Top with roasted corn kernels.

Serves 6

For the Baked Corn-Potato Latkes:
Adapted from Happy Herbivore

2 c shredded potatoes
1/8 c diced onion
1 c corn kernels (thawed if frozen)
1 tbsp ground flax seed whisked with 3 tbsp water
1/8 c tapioca flour
1/8 c sorghum flour
pinch salt
pinch fresh black pepper
Spray olive oil

Preheat the oven to 400 degrees Fahrenheit.

Place the shredded potatoes (a great tutorial for how to get the crispiest latkes from your shredding technique over here at The Kitchn), onions, and corn kernels into a bowl. Add the flax seed mixture, flours, salt, and pepper, and mix to thoroughly combine.

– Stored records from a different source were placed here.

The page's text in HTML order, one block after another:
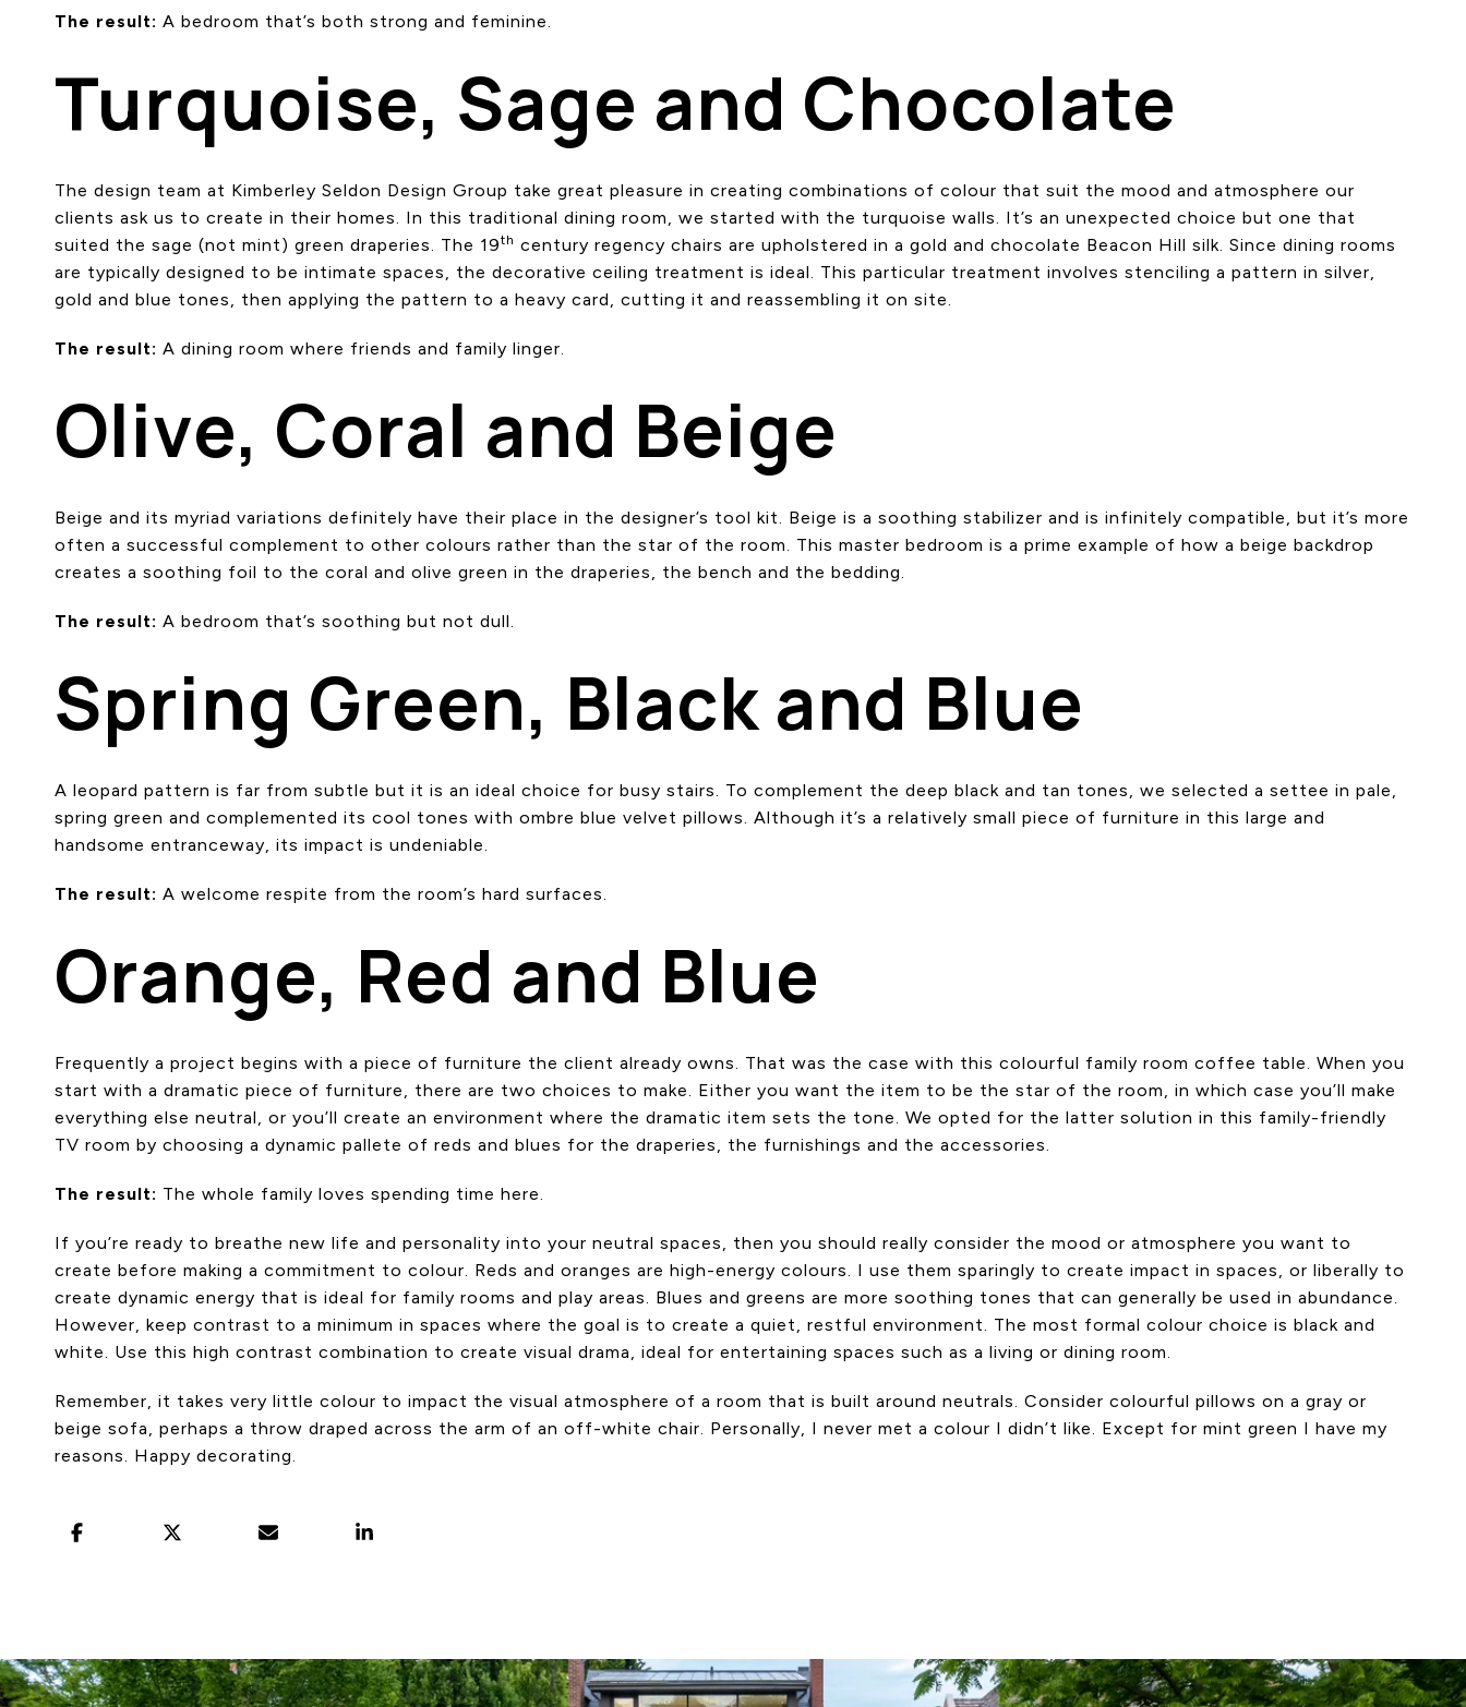
The result: A bedroom that’s both strong and feminine.
Turquoise, Sage and Chocolate
The design team at Kimberley Seldon Design Group take great pleasure in creating combinations of colour that suit the mood and atmosphere our
clients ask us to create in their homes. In this traditional dining room, we started with the turquoise walls. It’s an unexpected choice but one that
suited the sage (not mint) green draperies. The 19th century regency chairs are upholstered in a gold and chocolate Beacon Hill silk. Since dining rooms
are typically designed to be intimate spaces, the decorative ceiling treatment is ideal. This particular treatment involves stenciling a pattern in silver,
gold and blue tones, then applying the pattern to a heavy card, cutting it and reassembling it on site.
The result: A dining room where friends and family linger.
Olive, Coral and Beige
Beige and its myriad variations definitely have their place in the designer’s tool kit. Beige is a soothing stabilizer and is infinitely compatible, but it’s more
often a successful complement to other colours rather than the star of the room. This master bedroom is a prime example of how a beige backdrop
creates a soothing foil to the coral and olive green in the draperies, the bench and the bedding.
The result: A bedroom that’s soothing but not dull.
Spring Green, Black and Blue
A leopard pattern is far from subtle but it is an ideal choice for busy stairs. To complement the deep black and tan tones, we selected a settee in pale,
spring green and complemented its cool tones with ombre blue velvet pillows. Although it’s a relatively small piece of furniture in this large and
handsome entranceway, its impact is undeniable.
The result: A welcome respite from the room’s hard surfaces.
Orange, Red and Blue
Frequently a project begins with a piece of furniture the client already owns. That was the case with this colourful family room coffee table. When you
start with a dramatic piece of furniture, there are two choices to make. Either you want the item to be the star of the room, in which case you’ll make
everything else neutral, or you’ll create an environment where the dramatic item sets the tone. We opted for the latter solution in this family-friendly
TV room by choosing a dynamic pallete of reds and blues for the draperies, the furnishings and the accessories.
The result: The whole family loves spending time here.
If you’re ready to breathe new life and personality into your neutral spaces, then you should really consider the mood or atmosphere you want to
create before making a commitment to colour. Reds and oranges are high-energy colours. I use them sparingly to create impact in spaces, or liberally to
create dynamic energy that is ideal for family rooms and play areas. Blues and greens are more soothing tones that can generally be used in abundance.
However, keep contrast to a minimum in spaces where the goal is to create a quiet, restful environment. The most formal colour choice is black and
white. Use this high contrast combination to create visual drama, ideal for entertaining spaces such as a living or dining room.
Remember, it takes very little colour to impact the visual atmosphere of a room that is built around neutrals. Consider colourful pillows on a gray or
beige sofa, perhaps a throw draped across the arm of an off-white chair. Personally, I never met a colour I didn’t like. Except for mint green I have my
reasons. Happy decorating.
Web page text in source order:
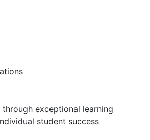
exceptional learning
student success
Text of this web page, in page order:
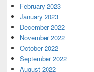
February 2023
January 2023
December 2022
November 2022
October 2022
September 2022
August 2022

Line a baking tray with parchment (my Silpat works geniusly well for this), and scoop 1/4 of the mixture to place on the baking tray. Flatten the latkes until they are 1/4″ thick. Spray the tops and sides with spray olive oil (you want a very thin coat of oil to help with browning & flipping), and bake for 8-12 minutes.

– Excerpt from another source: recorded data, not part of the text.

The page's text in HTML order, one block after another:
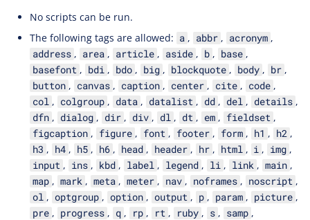
No scripts can be run.
The following tags are allowed: a , abbr , acronym ,
address , area , article , aside , b , base ,
basefont , bdi , bdo , big , blockquote , body , br ,
button , canvas , caption , center , cite , code ,
col , colgroup , data , datalist , dd , del , details ,
dfn , dialog , dir , div , dl , dt , em , fieldset ,
figcaption , figure , font , footer , form , h1 , h2 ,
h3 , h4 , h5 , h6 , head , header , hr , html , i , img ,
input , ins , kbd , label , legend , li , link , main ,
map , mark , meta , meter , nav , noframes , noscript ,
ol , optgroup , option , output , p , param , picture ,
pre , progress , q , rp , rt , ruby , s , samp ,
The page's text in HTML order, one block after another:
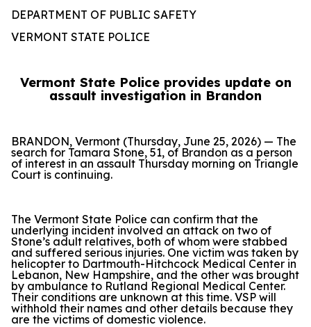
DEPARTMENT OF PUBLIC SAFETY
VERMONT STATE POLICE
Vermont State Police provides update on
assault investigation in Brandon
BRANDON, Vermont (Thursday, June 25, 2026) — The
search for Tamara Stone, 51, of Brandon as a person
of interest in an assault Thursday morning on Triangle
Court is continuing.
The Vermont State Police can confirm that the
underlying incident involved an attack on two of
Stone’s adult relatives, both of whom were stabbed
and suffered serious injuries. One victim was taken by
helicopter to Dartmouth-Hitchcock Medical Center in
Lebanon, New Hampshire, and the other was brought
by ambulance to Rutland Regional Medical Center.
Their conditions are unknown at this time. VSP will
withhold their names and other details because they
are the victims of domestic violence.
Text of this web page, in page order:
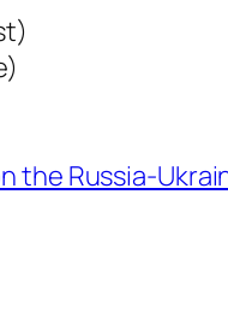
the Russia-
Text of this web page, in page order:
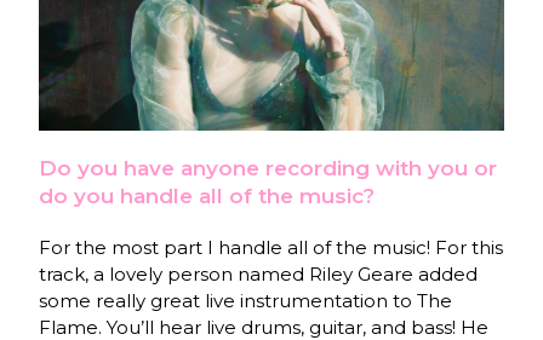
Do you have anyone recording with you or
do you handle all of the music?
For the most part I handle all of the music! For this
track, a lovely person named Riley Geare added
some really great live instrumentation to The
Flame. You’ll hear live drums, guitar, and bass! He
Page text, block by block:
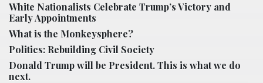
White Nationalists Celebrate Trump’s Victory and
Early Appointments
What is the Monkeysphere?
Politics: Rebuilding Civil Society
Donald Trump will be President. This is what we do
next.
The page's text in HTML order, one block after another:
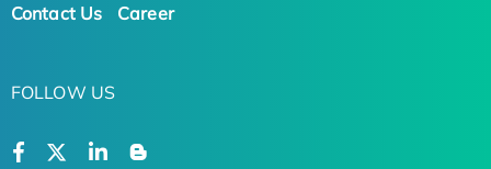
Contact Us Career
FOLLOW US
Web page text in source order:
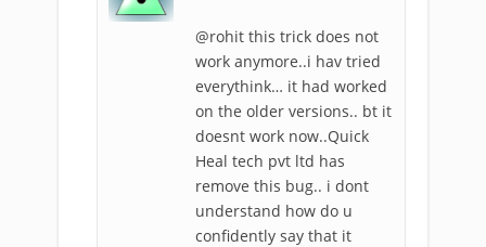
@rohit this trick does not
work anymore..i hav tried
everythink… it had worked
on the older versions.. bt it
doesnt work now..Quick
Heal tech pvt ltd has
remove this bug.. i dont
understand how do u
confidently say that it
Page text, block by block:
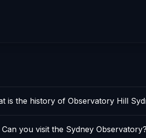
is the history of Observatory Hill
Can you visit the Sydney Observatory?
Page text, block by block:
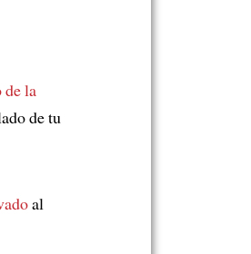
de la
de tu
al
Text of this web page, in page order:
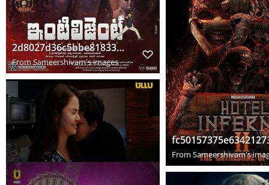
2d8027d36c5bbe818330bded53ba5a93
FromSameershivam's images
From Sameershivam's
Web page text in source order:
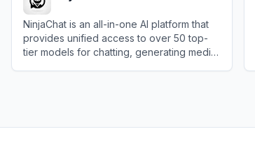
NinjaChat is an all-in-one AI platform that
provides unified access to over 50 top-
tier models for chatting, generating media,
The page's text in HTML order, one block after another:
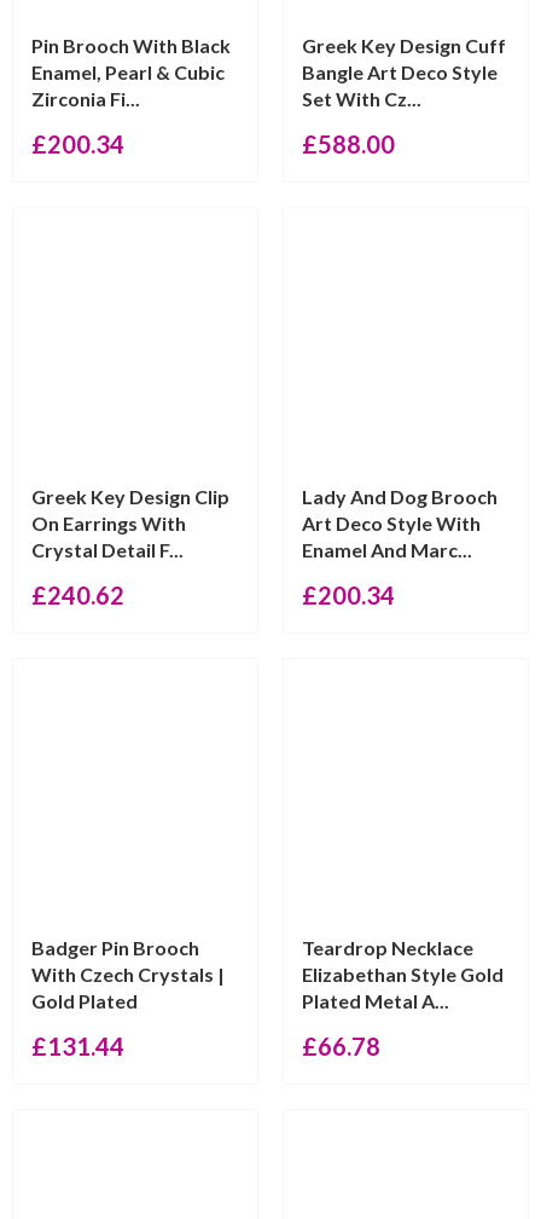
Pin Brooch With Black
Enamel, Pearl & Cubic
Zirconia Fi...
£200.34
Greek Key Design Cuff
Bangle Art Deco Style
Set With Cz...
£588.00
Greek Key Design Clip
On Earrings With
Crystal Detail F...
£240.62
Lady And Dog Brooch
Art Deco Style With
Enamel And Marc...
£200.34
Badger Pin Brooch
With Czech Crystals |
Gold Plated
£131.44
Teardrop Necklace
Elizabethan Style Gold
Plated Metal A...
£66.78
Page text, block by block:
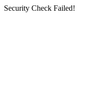
Security Check Failed!
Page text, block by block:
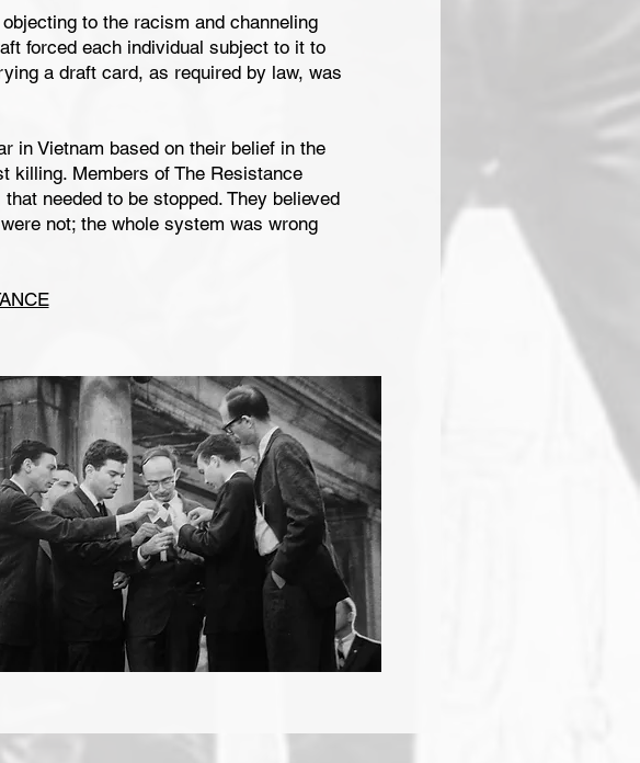
to the racism and channeling
forced each individual subject to it to
a draft card, as required by law, was
in Vietnam based on their belief in the
killing. Members of The Resistance
needed to be stopped. They believed
not; the whole system was wrong

Flip over and bake another 8 minutes, until golden brown on both sides.

Serve with guacamole.

Serves 2-3

For the Guacamole:
1 avocado
1/8 onion, minced
1 tbsp jalapeno pepper, minced
1 tsp lime juice
pinch salt

Mash all ingredients together in a bowl.

Serves 1-2 depending on your snacking addiction.

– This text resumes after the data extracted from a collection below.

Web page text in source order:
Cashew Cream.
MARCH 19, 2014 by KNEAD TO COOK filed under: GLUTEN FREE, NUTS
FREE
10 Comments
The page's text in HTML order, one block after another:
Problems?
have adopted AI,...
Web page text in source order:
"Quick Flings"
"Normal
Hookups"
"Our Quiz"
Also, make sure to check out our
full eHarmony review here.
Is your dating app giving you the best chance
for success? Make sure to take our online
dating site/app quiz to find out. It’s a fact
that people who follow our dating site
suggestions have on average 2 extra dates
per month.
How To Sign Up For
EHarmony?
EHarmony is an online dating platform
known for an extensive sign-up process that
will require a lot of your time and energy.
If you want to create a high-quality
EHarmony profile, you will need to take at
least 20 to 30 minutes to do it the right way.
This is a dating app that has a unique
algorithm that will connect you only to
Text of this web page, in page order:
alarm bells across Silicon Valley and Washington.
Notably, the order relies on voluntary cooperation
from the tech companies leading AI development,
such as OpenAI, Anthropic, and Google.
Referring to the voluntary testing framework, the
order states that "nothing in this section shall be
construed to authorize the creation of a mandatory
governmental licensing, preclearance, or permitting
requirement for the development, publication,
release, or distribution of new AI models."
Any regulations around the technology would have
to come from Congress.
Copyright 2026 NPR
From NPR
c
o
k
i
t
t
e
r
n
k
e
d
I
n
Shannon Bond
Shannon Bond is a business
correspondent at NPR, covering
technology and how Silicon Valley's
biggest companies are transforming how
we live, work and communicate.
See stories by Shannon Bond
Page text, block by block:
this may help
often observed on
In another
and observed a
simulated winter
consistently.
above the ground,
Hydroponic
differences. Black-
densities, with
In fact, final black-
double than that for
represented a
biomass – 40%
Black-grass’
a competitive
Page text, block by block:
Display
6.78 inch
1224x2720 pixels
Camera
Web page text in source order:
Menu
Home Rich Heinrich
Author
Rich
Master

13 Responses to “Roasted Pumpkin & Poblano Corn Soup with Baked Corn-Potato Latkes”
  1. Caitlin says:

    i’m jealous that you get to ride your bike to work everyday. it sounds like a fairytale. alas, i’m just like you and HATE the cold.

    the soup looks so good, and i love that you didn’t use coconut milk! hooray! haha. the latkas look amazing, too. i really don’t think i’ve ever made them, either. i would definitely bake them as well. and use sweet potatoes, instead. i think this needs to happen.

  2. chow vegan says:

    Cold feet while biking is the worst. I use to warm up by resting my feet on top of the space heater at work. I stopped after it started to melt the soles of my shoes. Soup is definitely the better way to go. :-) Your corn soup and latkes look awesome! I prefer baked to fried so I’ll be trying out your latkes soon.

  3. Eileen says:

    Hey, Virginia is still the south, right? Even if you do live in the more mountainous part. :) Maybe get some serious wool biking socks? Anyway, this soup sounds fantastic! I have a bunch of summer corn broth hanging out in my freezer and everything…

    • Jes says:

      Eh, they keep trying to say it’s the south, but this part of the state is its own region. I miss real biscuits (shhh don’t tell them I don’t like their biscuits) & people who say ya’ll! But, yes, +100million to better wool socks!

  4. FoodFeud says:

    I AM proud that you didn’t use coconut milk! It’s so great in creamy soups but sometimes it’s just easier and cheaper and healthier to find another way. nevertheless, it looks INCREDIBLE! I’m usually all about the soup but these latkes too! Oh boy. Exciting.

  5. That soup looks delicious! We make The Grit corn chowder around here a lot – maybe next time Dave wants corn soup I can mix things up a bit!

    Also! I picked you for a Healthy Fun Food Blogger Award. You don’t have to do anything, but if you’d like to join in deets are here:

  6. Hannah says:

    More awesome fusion latkes! I love your southwestern flavor palate- I would have never thought to incorporate that into the average potato pancake. The soup and topping are what really sets it apart though. You thought of everything here!

  7. Your food photography is so right-on, every time.